__Question 39__

A ball is thrown horizontally from the top of a building,
as shown in Fig. 2.1.

**Fig. 2.1**

The ball is thrown with a horizontal speed of 8.2 m s^{-1}.
The side of the building is vertical. At point P on the path of the ball, the
ball is distance *x *from the building and is moving at an angle of 60° to
the horizontal. Air resistance is negligible.

**(a) **For the ball at point P,

**(i) **show that the vertical component of its velocity is 14.2
m s^{-1}, [2]

**(ii) **determine the vertical distance
through which the ball has fallen, [2]

**(iii) **determine the horizontal distance *x*.
[2]

**(b) **The path of the ball in **(a)**, with an initial
horizontal speed of 8.2 m s^{-1}, is shown again in Fig. 2.2.

**Fig. 2.2**

On Fig. 2.2, sketch the new path of the ball for the ball
having an initial horizontal speed

**(i) **greater than 8.2 m s^{-1} and with negligible air resistance
(label this path G), [2]

**(ii) **equal to 8.2 m s^{-1} but with air resistance (label this
path A). [2]

**Reference:** *Past Exam Paper – November 2010 Paper 21 Q2*

**Solution:**

**(a) **

**(i) **

{The horizontal component
of the speed is not affected as the air resistance is negligible. The
horizontal component is constant throughout the motion. So, at P, the
horizontal component is still 8.2 m s^{-1}.}

Horizontal speed = 8.2 m s^{-1}

tan 60

^{ o} = v

_{v}
/ 8.2

[tan 60 = opp /
adj]

Vertical component of
speed: v_{v} = 8.2 tan60^{o} = 14.2 m s^{-1}

**(ii) **

{Consider the vertical
motion.

v^{2} = u^{2}
+ 2as = 0 + 2as}

14.2^{2} = 0 + (2×9.8×h)

h = 14.2^{2} / (2×9.8)

Vertical distance fallen:
h = 10.3 m

**(iii) **

{Time is the quantity that
we will use to relate the horizontal and vertical motion.

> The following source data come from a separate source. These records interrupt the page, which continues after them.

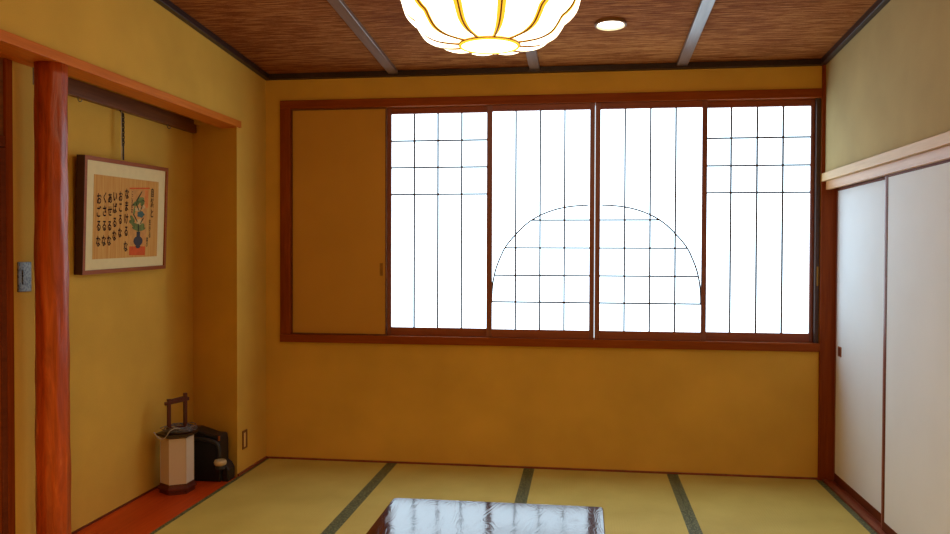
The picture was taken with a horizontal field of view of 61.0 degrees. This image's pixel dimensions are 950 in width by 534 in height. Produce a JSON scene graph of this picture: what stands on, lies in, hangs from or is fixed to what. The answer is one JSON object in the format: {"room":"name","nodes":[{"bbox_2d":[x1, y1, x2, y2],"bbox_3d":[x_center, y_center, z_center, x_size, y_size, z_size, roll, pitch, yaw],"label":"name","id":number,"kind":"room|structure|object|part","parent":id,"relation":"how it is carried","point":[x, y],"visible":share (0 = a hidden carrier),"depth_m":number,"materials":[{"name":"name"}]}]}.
{"room":"traditional dwelling","nodes":[
{"label":"traditional dwelling","id":0,"kind":"room"},
{"bbox_2d":[12,61,192,533],"bbox_3d":[-1.874,0.152,4.297,0.330,2.450,1.980,0,1,8],"label":"wall","id":1,"kind":"structure","parent":0,"point":[131,332],"depth_m":4.34,"materials":[{"name":"paint"}]},
{"bbox_2d":[17,262,31,291],"bbox_3d":[-1.878,0.041,3.362,0.010,0.125,0.080,0,1,8],"label":"light switch","id":2,"kind":"object","parent":1,"relation":"attached to","point":[24,284],"visible":1,"depth_m":3.35,"materials":[{"name":"grey plastic"}]},
{"bbox_2d":[33,68,195,132],"bbox_3d":[-1.937,-0.890,4.325,0.034,0.080,1.794,0,1,8],"label":"trim","id":3,"kind":"structure","parent":1,"relation":"attached to","point":[84,91],"depth_m":4.42,"materials":[{"name":"brown wood"}]},
{"bbox_2d":[71,484,159,533],"bbox_3d":[-1.957,1.321,4.374,0.008,0.010,1.809,0,1,8],"label":"baseboard","id":4,"kind":"structure","parent":1,"relation":"attached to","point":[154,488],"depth_m":4.36,"materials":[{"name":"brown wood"}]},
{"bbox_2d":[119,110,124,159],"bbox_3d":[-1.912,-0.716,4.371,0.023,0.273,0.030,-1,1,-44],"label":"hanger","id":5,"kind":"object","parent":1,"relation":"hanging from","point":[122,113],"visible":1,"depth_m":4.37,"materials":[{"name":"black metal"}]},
{"bbox_2d":[74,154,168,274],"bbox_3d":[-1.908,-0.274,4.400,0.073,0.616,0.819,0,1,8],"label":"calligraphy","id":6,"kind":"object","parent":5,"relation":"hanging from","point":[121,206],"visible":1,"depth_m":4.31,"materials":[{"name":"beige paper"}]},
{"bbox_2d":[92,174,158,258],"bbox_3d":[-1.894,-0.267,4.395,0.021,0.445,0.633,0,1,8],"label":"artwork","id":7,"kind":"object","parent":6,"relation":"attached to","point":[125,207],"depth_m":4.37,"materials":[{"name":"beige"}]},
{"bbox_3d":[-1.910,-0.709,4.356,0.005,0.260,0.005,0,1,8],"label":"chain","id":8,"kind":"part","parent":5,"relation":"part of","materials":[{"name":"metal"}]},
{"bbox_3d":[-1.907,-0.744,4.371,0.015,0.185,0.014,-1,1,-37],"label":"chain","id":9,"kind":"part","parent":5,"relation":"part of","materials":[{"name":"black metal"}]},
{"bbox_2d":[0,0,265,476],"bbox_3d":[-2.105,-0.117,2.683,0.600,3.044,5.750,0,1,8],"label":"wall","id":10,"kind":"structure","parent":0,"point":[141,41],"depth_m":5.08,"materials":[{"name":"paint"}]},
{"bbox_2d":[0,29,240,127],"bbox_3d":[-2.050,-0.848,2.449,0.464,0.042,5.325,0,1,8],"label":"trim","id":11,"kind":"structure","parent":10,"relation":"attached to","point":[13,47],"depth_m":3.68,"materials":[{"name":"orange wood"}]},
{"bbox_2d":[154,0,269,80],"bbox_3d":[-1.786,-1.424,2.617,0.035,0.417,5.750,0,1,8],"label":"trim","id":12,"kind":"structure","parent":10,"relation":"attached to","point":[168,5],"depth_m":4.60,"materials":[{"name":"brown wood"}]},
{"bbox_2d":[242,429,247,449],"bbox_3d":[-1.471,1.102,5.158,0.009,0.118,0.073,0,1,8],"label":"wall outlet","id":13,"kind":"object","parent":10,"relation":"attached to","point":[244,433],"visible":1,"depth_m":5.15,"materials":[{"name":"beige plastic"}]},
{"bbox_2d":[237,456,266,476],"bbox_3d":[-1.454,1.303,5.282,0.012,0.015,0.456,0,1,8],"label":"baseboard","id":14,"kind":"structure","parent":10,"relation":"attached to","point":[265,457],"depth_m":5.26,"materials":[{"name":"brown wood"}]},
{"bbox_2d":[75,476,236,533],"bbox_3d":[-1.775,1.352,4.355,0.375,0.050,1.819,0,1,8],"label":"floor","id":15,"kind":"structure","parent":0,"point":[147,513],"depth_m":4.36,"materials":[{"name":"red wood"}]},
{"bbox_2d":[154,393,197,495],"bbox_3d":[-1.759,1.033,4.745,0.244,0.574,0.209,0,1,-21],"label":"lantern","id":16,"kind":"object","parent":15,"relation":"on","point":[176,442],"visible":1,"depth_m":4.69,"materials":[{"name":"beige paper"}]},
{"bbox_3d":[-1.770,0.960,4.648,0.061,0.062,0.147,1,1,36],"label":"cord","id":17,"kind":"part","parent":16,"relation":"part of","materials":[{"name":"white plastic"}]},
{"bbox_3d":[-1.791,0.870,4.716,0.020,0.196,0.020,-1,1,-40],"label":"handle post","id":18,"kind":"part","parent":16,"relation":"part of","materials":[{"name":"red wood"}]},
{"bbox_3d":[-1.755,1.128,4.752,0.158,0.267,0.182,0,1,8],"label":"lamp shade","id":19,"kind":"part","parent":16,"relation":"part of","materials":[{"name":"beige paper"}]},
{"bbox_3d":[-1.743,0.947,4.744,0.204,0.047,0.192,0,1,8],"label":"cord","id":20,"kind":"part","parent":16,"relation":"part of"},
{"bbox_3d":[-1.717,0.856,4.778,0.020,0.222,0.020,-1,1,-40],"label":"handle post","id":21,"kind":"part","parent":16,"relation":"part of","materials":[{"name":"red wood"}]},
{"bbox_2d":[193,425,234,481],"bbox_3d":[-1.633,1.155,4.965,0.264,0.322,0.186,0,1,8],"label":"case","id":22,"kind":"object","parent":15,"relation":"on","point":[212,463],"visible":0.91,"depth_m":4.94,"materials":[{"name":"black plastic"}]},
{"bbox_2d":[169,0,876,73],"bbox_3d":[0.013,-1.473,2.394,3.900,0.484,6.030,0,1,8],"label":"ceiling","id":23,"kind":"structure","parent":0,"point":[278,36],"depth_m":4.56,"materials":[{"name":"brown plant"}]},
{"bbox_2d":[401,0,579,55],"bbox_3d":[0.054,-1.110,3.002,0.684,0.577,0.681,0,1,8],"label":"pendant lamp","id":24,"kind":"object","parent":23,"relation":"hanging from","point":[476,27],"visible":1,"depth_m":2.86,"materials":[{"name":"white paper"}]},
{"bbox_3d":[-0.135,-1.028,3.081,0.288,0.386,0.183,0,1,8],"label":"shade panel","id":25,"kind":"part","parent":24,"relation":"part of","materials":[{"name":"white paper"}]},
{"bbox_3d":[-0.156,-1.026,2.977,0.286,0.386,0.177,0,1,-33],"label":"shade panel","id":26,"kind":"part","parent":24,"relation":"part of","materials":[{"name":"white paper"}]},
{"bbox_3d":[-0.107,-1.024,2.868,0.177,0.386,0.286,1,1,25],"label":"shade panel","id":27,"kind":"part","parent":24,"relation":"part of","materials":[{"name":"white paper"}]},
{"bbox_3d":[-0.106,-1.029,3.146,0.177,0.386,0.286,0,1,-24],"label":"shade panel","id":28,"kind":"part","parent":24,"relation":"part of","materials":[{"name":"white paper"}]},
{"bbox_3d":[0.024,-1.023,2.808,0.185,0.386,0.287,0,1,8],"label":"shade panel","id":29,"kind":"part","parent":24,"relation":"part of","materials":[{"name":"white paper"}]},
{"bbox_3d":[-0.004,-1.030,3.210,0.178,0.386,0.286,0,1,8],"label":"shade panel","id":30,"kind":"part","parent":24,"relation":"part of","materials":[{"name":"white paper"}]},
{"bbox_3d":[0.170,-1.029,3.186,0.180,0.386,0.286,0,1,8],"label":"shade panel","id":31,"kind":"part","parent":24,"relation":"part of","materials":[{"name":"white paper"}]},
{"bbox_3d":[0.114,-1.022,2.803,0.177,0.386,0.286,-1,1,-41],"label":"shade panel","id":32,"kind":"part","parent":24,"relation":"part of","materials":[{"name":"white paper"}]},
{"bbox_3d":[0.215,-1.028,3.146,0.286,0.386,0.177,0,1,-16],"label":"shade panel","id":33,"kind":"part","parent":24,"relation":"part of","materials":[{"name":"white paper"}]},
{"bbox_3d":[0.215,-1.023,2.867,0.286,0.386,0.177,0,1,17],"label":"shade panel","id":34,"kind":"part","parent":24,"relation":"part of","materials":[{"name":"white paper"}]},
{"bbox_3d":[0.257,-1.026,3.021,0.287,0.386,0.183,0,1,8],"label":"shade panel","id":35,"kind":"part","parent":24,"relation":"part of","materials":[{"name":"white paper"}]},
{"bbox_2d":[595,17,626,30],"bbox_3d":[0.737,-1.318,4.383,0.172,0.029,0.172,0,1,12],"label":"recessed light","id":36,"kind":"object","parent":23,"relation":"in","point":[611,23],"visible":1,"depth_m":4.38,"materials":[{"name":"white plastic"}]},
{"bbox_3d":[0.737,-1.323,4.383,0.132,0.006,0.132,0,-3,8],"label":"bulb","id":37,"kind":"part","parent":36,"relation":"part of","materials":[{"name":"white"}]},
{"bbox_2d":[266,66,821,476],"bbox_3d":[0.162,0.040,5.362,4.380,2.650,0.160,0,1,8],"label":"wall","id":38,"kind":"structure","parent":0,"point":[664,410],"depth_m":5.26,"materials":[{"name":"paint"}]},
{"bbox_2d":[327,0,397,73],"bbox_3d":[-0.921,-1.427,2.483,0.066,0.401,5.715,0,1,8],"label":"trim","id":39,"kind":"structure","parent":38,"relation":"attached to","point":[340,6],"depth_m":4.55,"materials":[{"name":"wood"}]},
{"bbox_2d":[525,49,539,69],"bbox_3d":[0.003,-1.422,2.358,0.066,0.401,5.715,0,1,8],"label":"trim","id":40,"kind":"structure","parent":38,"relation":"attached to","point":[532,56],"depth_m":5.00,"materials":[{"name":"brown wood"}]},
{"bbox_2d":[267,456,817,479],"bbox_3d":[0.355,1.336,5.274,3.599,0.062,0.008,0,1,8],"label":"baseboard","id":41,"kind":"structure","parent":38,"relation":"attached to","point":[271,457],"depth_m":5.25,"materials":[{"name":"brown wood"}]},
{"bbox_2d":[269,59,820,79],"bbox_3d":[0.371,-1.273,5.213,3.550,0.038,0.035,0,1,8],"label":"trim","id":42,"kind":"structure","parent":38,"relation":"attached to","point":[793,62],"depth_m":5.18,"materials":[{"name":"brown wood"}]},
{"bbox_2d":[280,88,821,351],"bbox_3d":[0.421,-0.299,5.302,3.494,1.632,0.169,0,1,8],"label":"window","id":43,"kind":"structure","parent":38,"relation":"in","point":[286,107],"depth_m":5.24,"materials":[{"name":"orange wood"}]},
{"bbox_2d":[292,108,386,334],"bbox_3d":[-0.918,-0.305,5.448,0.656,1.521,0.031,0,1,8],"label":"sliding panel","id":44,"kind":"object","parent":43,"relation":"attached to","point":[339,156],"visible":1,"depth_m":5.43,"materials":[{"name":"wood"}]},
{"bbox_3d":[-1.193,0.013,5.476,0.022,0.085,0.003,0,1,8],"label":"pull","id":45,"kind":"part","parent":44,"relation":"part of","materials":[{"name":"wood"}]},
{"bbox_3d":[-0.627,0.017,5.400,0.022,0.085,0.003,0,1,8],"label":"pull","id":46,"kind":"part","parent":44,"relation":"part of","materials":[{"name":"brown wood"}]},
{"bbox_2d":[387,106,486,336],"bbox_3d":[-0.239,-0.301,5.377,0.705,1.521,0.026,0,1,8],"label":"screen","id":47,"kind":"object","parent":43,"relation":"attached to","point":[437,156],"visible":0.8,"depth_m":5.38,"materials":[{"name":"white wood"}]},
{"bbox_3d":[-0.242,0.432,5.390,0.647,0.054,0.026,0,1,8],"label":"rail","id":48,"kind":"part","parent":47,"relation":"part of","materials":[{"name":"red wood"}]},
{"bbox_3d":[-0.237,-1.041,5.364,0.647,0.041,0.026,0,1,8],"label":"rail","id":49,"kind":"part","parent":47,"relation":"part of","materials":[{"name":"red wood"}]},
{"bbox_2d":[486,103,594,338],"bbox_3d":[0.424,-0.297,5.257,0.700,1.521,0.026,0,1,8],"label":"screen","id":50,"kind":"object","parent":43,"relation":"attached to","point":[541,157],"visible":1,"depth_m":5.26,"materials":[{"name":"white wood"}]},
{"bbox_3d":[0.425,0.436,5.270,0.632,0.054,0.026,0,1,8],"label":"rail","id":51,"kind":"part","parent":50,"relation":"part of","materials":[{"name":"red wood"}]},
{"bbox_3d":[0.430,-1.037,5.244,0.632,0.041,0.026,0,1,8],"label":"rail","id":52,"kind":"part","parent":50,"relation":"part of","materials":[{"name":"red wood"}]},
{"bbox_3d":[0.414,0.491,5.281,3.494,0.053,0.099,0,1,8],"label":"sill","id":53,"kind":"part","parent":43,"relation":"part of","materials":[{"name":"orange wood"}]},
{"bbox_3d":[0.774,-0.298,5.324,2.800,1.610,0.004,0,1,8],"label":"pane","id":54,"kind":"part","parent":43,"relation":"part of","materials":[{"name":"clear glass"}]},
{"bbox_2d":[594,101,707,340],"bbox_3d":[1.123,-0.293,5.163,0.700,1.521,0.026,0,1,8],"label":"screen","id":55,"kind":"object","parent":43,"relation":"attached to","point":[651,161],"visible":1,"depth_m":5.17,"materials":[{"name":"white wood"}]},
{"bbox_3d":[1.121,0.440,5.176,0.636,0.054,0.026,0,1,8],"label":"rail","id":56,"kind":"part","parent":55,"relation":"part of","materials":[{"name":"red wood"}]},
{"bbox_3d":[1.125,-1.033,5.150,0.636,0.041,0.026,0,1,8],"label":"rail","id":57,"kind":"part","parent":55,"relation":"part of","materials":[{"name":"red wood"}]},
{"bbox_2d":[706,99,814,341],"bbox_3d":[1.784,-0.290,5.104,0.685,1.521,0.026,0,1,8],"label":"screen","id":58,"kind":"object","parent":43,"relation":"attached to","point":[761,153],"visible":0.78,"depth_m":5.10,"materials":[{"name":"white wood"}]},
{"bbox_3d":[1.786,0.444,5.117,0.630,0.054,0.026,0,1,8],"label":"rail","id":59,"kind":"part","parent":58,"relation":"part of","materials":[{"name":"red wood"}]},
{"bbox_3d":[1.790,-1.030,5.091,0.630,0.041,0.026,0,1,8],"label":"rail","id":60,"kind":"part","parent":58,"relation":"part of","materials":[{"name":"red wood"}]},
{"bbox_2d":[677,0,714,65],"bbox_3d":[0.921,-1.416,2.235,0.066,0.401,5.715,0,1,8],"label":"trim","id":61,"kind":"structure","parent":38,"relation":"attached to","point":[704,9],"depth_m":4.44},
{"bbox_2d":[821,65,825,173],"bbox_3d":[2.157,-0.913,4.985,0.025,0.669,0.020,0,1,8],"label":"trim","id":62,"kind":"structure","parent":38,"relation":"attached to","point":[823,111],"depth_m":4.98,"materials":[{"name":"orange wood"}]},
{"bbox_2d":[817,182,837,480],"bbox_3d":[2.205,0.425,5.002,0.130,1.906,0.020,0,1,8],"label":"trim","id":63,"kind":"structure","parent":38,"relation":"attached to","point":[828,202],"depth_m":5.00,"materials":[{"name":"orange wood"}]},
{"bbox_2d":[825,0,949,181],"bbox_3d":[1.859,-0.094,2.149,0.160,3.044,5.750,0,1,8],"label":"wall","id":64,"kind":"structure","parent":0,"point":[888,87],"depth_m":3.91,"materials":[{"name":"paint"}]},
{"bbox_2d":[822,479,885,533],"bbox_3d":[1.971,1.378,3.223,0.107,0.062,3.598,0,1,8],"label":"trim","id":65,"kind":"structure","parent":64,"relation":"attached to","point":[850,501],"depth_m":4.48,"materials":[{"name":"brown wood"}]},
{"bbox_2d":[820,0,890,65],"bbox_3d":[1.766,-1.404,2.139,0.035,0.417,5.750,0,1,8],"label":"trim","id":66,"kind":"structure","parent":64,"relation":"attached to","point":[878,5],"depth_m":4.35,"materials":[{"name":"brown wood"}]},
{"bbox_2d":[833,177,884,522],"bbox_3d":[2.174,0.430,4.528,0.021,1.807,0.922,0,1,8],"label":"door","id":67,"kind":"structure","parent":64,"relation":"in","point":[860,207],"depth_m":4.54,"materials":[{"name":"beige paper"}]},
{"bbox_3d":[2.172,1.307,4.544,0.020,0.052,0.886,0,1,8],"label":"rail","id":68,"kind":"part","parent":67,"relation":"part of","materials":[{"name":"wood"}]},
{"bbox_3d":[2.177,-0.466,4.512,0.020,0.015,0.886,0,1,8],"label":"rail","id":69,"kind":"part","parent":67,"relation":"part of","materials":[{"name":"beige wood"}]},
{"bbox_2d":[822,131,949,181],"bbox_3d":[1.770,-0.504,2.143,0.020,0.050,5.729,0,1,8],"label":"trim","id":70,"kind":"structure","parent":64,"relation":"attached to","point":[943,139],"depth_m":3.84,"materials":[{"name":"beige wood"}]},
{"bbox_2d":[826,145,949,189],"bbox_3d":[1.978,-0.471,3.190,0.105,0.051,3.598,0,1,8],"label":"trim","id":71,"kind":"structure","parent":64,"relation":"attached to","point":[943,153],"depth_m":3.91,"materials":[{"name":"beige wood"}]},
{"bbox_2d":[881,159,949,533],"bbox_3d":[2.022,0.445,3.641,0.021,1.807,0.923,0,1,8],"label":"door","id":72,"kind":"structure","parent":64,"relation":"in","point":[915,479],"depth_m":3.69,"materials":[{"name":"beige paper"}]},
{"bbox_3d":[2.020,1.323,3.657,0.020,0.052,0.887,0,1,8],"label":"rail","id":73,"kind":"part","parent":72,"relation":"part of","materials":[{"name":"brown wood"}]},
{"bbox_3d":[2.026,-0.451,3.625,0.020,0.015,0.887,0,1,8],"label":"rail","id":74,"kind":"part","parent":72,"relation":"part of","materials":[{"name":"beige wood"}]},
{"bbox_3d":[-0.237,1.450,2.458,4.380,0.070,5.750,0,1,8],"label":"floor","id":75,"kind":"structure","parent":0,"visible":0},
{"bbox_2d":[33,61,70,533],"bbox_3d":[-1.765,0.276,3.367,0.137,2.236,0.138,0,1,8],"label":"post","id":76,"kind":"object","parent":75,"relation":"on","point":[50,103],"visible":1,"depth_m":3.31,"materials":[{"name":"brown wood"}]},
{"bbox_2d":[149,458,391,533],"bbox_3d":[-1.111,1.350,4.564,0.881,0.051,1.790,0,1,8],"label":"mat","id":77,"kind":"object","parent":75,"relation":"on","point":[275,496],"visible":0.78,"depth_m":4.58,"materials":[{"name":"beige wicker"}]},
{"bbox_2d":[328,463,528,533],"bbox_3d":[-0.220,1.355,4.444,0.916,0.051,1.790,0,1,8],"label":"mat","id":78,"kind":"object","parent":75,"relation":"on","point":[415,481],"visible":0.7,"depth_m":4.84,"materials":[{"name":"beige wicker"}]},
{"bbox_2d":[521,468,695,533],"bbox_3d":[0.687,1.360,4.321,0.912,0.051,1.790,0,1,8],"label":"mat","id":79,"kind":"object","parent":75,"relation":"on","point":[631,503],"visible":0.74,"depth_m":4.67,"materials":[{"name":"beige wicker"}]},
{"bbox_2d":[672,474,877,533],"bbox_3d":[1.589,1.365,4.200,0.908,0.051,1.790,0,1,8],"label":"mat","id":80,"kind":"object","parent":75,"relation":"on","point":[713,504],"visible":0.88,"depth_m":4.49,"materials":[{"name":"beige wicker"}]},
{"bbox_3d":[-0.138,1.407,1.536,3.621,0.051,3.950,0,1,8],"label":"floor","id":81,"kind":"structure","parent":0,"visible":0},
{"bbox_2d":[366,498,604,533],"bbox_3d":[-0.003,1.195,2.777,0.912,0.329,1.452,0,1,8],"label":"table","id":82,"kind":"object","parent":81,"relation":"on","point":[402,515],"visible":1,"depth_m":3.28,"materials":[{"name":"paint"}]},
{"bbox_3d":[-2.222,0.285,1.576,0.370,2.278,3.510,0,1,8],"label":"wall","id":83,"kind":"structure","parent":0,"visible":0},
{"bbox_2d":[0,58,2,134],"bbox_3d":[-1.976,-0.676,2.762,0.020,0.309,0.980,0,1,8],"label":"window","id":84,"kind":"structure","parent":83,"relation":"in","point":[1,59],"depth_m":3.24,"materials":[{"name":"brown wood"}]},
{"bbox_2d":[0,135,4,146],"bbox_3d":[-1.975,-0.497,2.755,0.034,0.046,1.000,0,1,8],"label":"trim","id":85,"kind":"structure","parent":83,"relation":"attached to","point":[2,138],"depth_m":3.23,"materials":[{"name":"brown wood"}]},
{"bbox_2d":[0,147,7,533],"bbox_3d":[-1.972,0.442,2.776,0.025,1.824,0.990,0,1,8],"label":"door","id":86,"kind":"structure","parent":83,"relation":"in","point":[3,293],"depth_m":3.24,"materials":[{"name":"orange wood"}]},
{"bbox_3d":[-1.974,0.439,2.772,0.013,1.730,0.942,0,1,8],"label":"panel","id":87,"kind":"part","parent":86,"relation":"part of","materials":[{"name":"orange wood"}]},
{"bbox_2d":[1,58,14,533],"bbox_3d":[-1.907,0.278,3.284,0.037,2.235,0.038,0,1,8],"label":"trim","id":88,"kind":"structure","parent":83,"relation":"attached to","point":[7,64],"depth_m":3.27,"materials":[{"name":"orange wood"}]}
]}

We first need to determine
the time taken by the ball fall the distance calculated in part (ii) for the
vertical motion.

For the vertical motion,

v = u + at

14.2 = 0 + 9.8t}

Time of descent of ball: t
(= v / a) = 14.2 / 9.8 = 1.45 s

{We can now calculate the
horizontal distance moved by the ball in this amount of time. Since the
horizontal speed is constant, we can use the formula

Speed = distance / time

Distance = Speed × Time}

Horizontal distance: x =
8.2 × 1.45 = 11.9 m

**(b) **

**(i) **

The sketch shows a smooth
path curved and above the given path. The ball hits the ground at a more acute
angle

{The ball would travel a
greater horizontal distance at any instant of time as the horizontal speed is
greater. Note that vertical component of velocity behaves in the same way as
previously. The horizontal component is greater than before (and constant at
all time), so the resultant velocity will be at a more acute angle than
before.}

**(ii) **

The sketch shows a smooth
path curved and below the given path. The ball hits the ground at a steeper
angle.

{Air resistance affects
all components of the speed, reducing them, since it opposes motion. So, a
smaller horizontal distance is travelled by the ball.

The vertical component of
speed undergoes acceleration (due to gravity) until terminal speed is reached (the
ball may hit the ground before terminal velocity is reached) but compare to the
cases before, the speed increases at a smaller rate due to air resistance.

As for the horizontal component, it decreases due to air resistance. So,
the resultant speed will be at a steeper angle to the ground since the
horizontal component is smaller than in the previous cases.}